PROBLEM TO WORK ON: Range to reproduce from the entries below: the line with "processing of manual (404, 1594, 551, 1613)", the line with "documented here . (404, 676, 529, 695)", and every line in between. Give them exactly and give nothing else.

======== INFORMATION SUPPLIED

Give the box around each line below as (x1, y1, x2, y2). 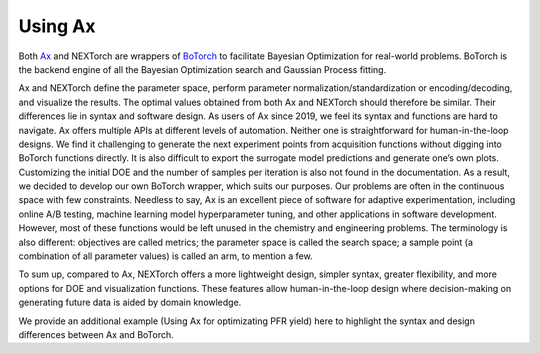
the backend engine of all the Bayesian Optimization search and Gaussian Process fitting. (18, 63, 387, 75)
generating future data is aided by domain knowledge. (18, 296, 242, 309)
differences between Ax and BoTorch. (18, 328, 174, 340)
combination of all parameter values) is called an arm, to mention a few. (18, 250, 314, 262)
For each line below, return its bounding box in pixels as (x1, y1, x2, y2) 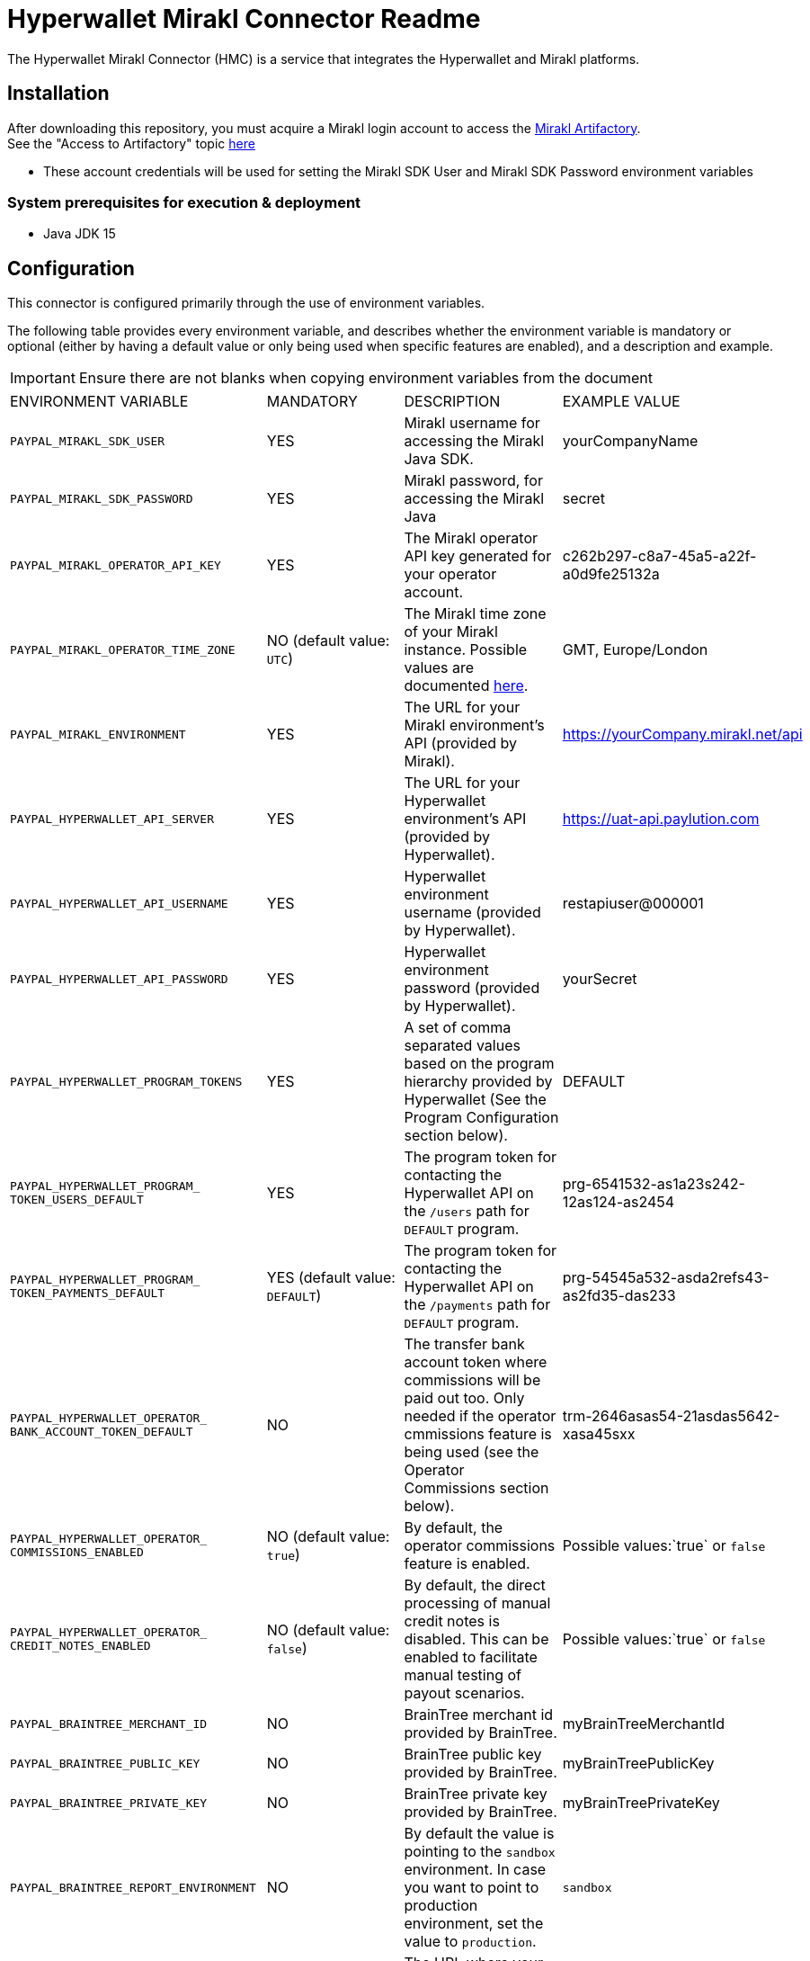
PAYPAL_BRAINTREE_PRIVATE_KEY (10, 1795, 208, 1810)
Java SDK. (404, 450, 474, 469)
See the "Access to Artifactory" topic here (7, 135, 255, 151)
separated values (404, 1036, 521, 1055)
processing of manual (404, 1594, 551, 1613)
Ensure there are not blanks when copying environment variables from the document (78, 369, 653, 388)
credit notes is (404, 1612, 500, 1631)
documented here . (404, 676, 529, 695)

================
======== INFORMATION SUPPLIED

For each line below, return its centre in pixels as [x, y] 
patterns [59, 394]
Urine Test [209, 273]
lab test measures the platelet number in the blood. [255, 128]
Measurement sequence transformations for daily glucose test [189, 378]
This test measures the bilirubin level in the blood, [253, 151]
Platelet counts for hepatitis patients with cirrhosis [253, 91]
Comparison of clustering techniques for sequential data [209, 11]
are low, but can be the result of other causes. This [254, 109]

================
======== INFORMATION SUPPLIED

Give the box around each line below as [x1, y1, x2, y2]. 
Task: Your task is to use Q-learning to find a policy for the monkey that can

================

OUTPUT BELOW:
processing of manual (404, 1594, 551, 1613)
Ensure there are not blanks when copying environment variables from the document (78, 369, 653, 388)
credit notes is (404, 1612, 500, 1631)
documented here . (404, 676, 529, 695)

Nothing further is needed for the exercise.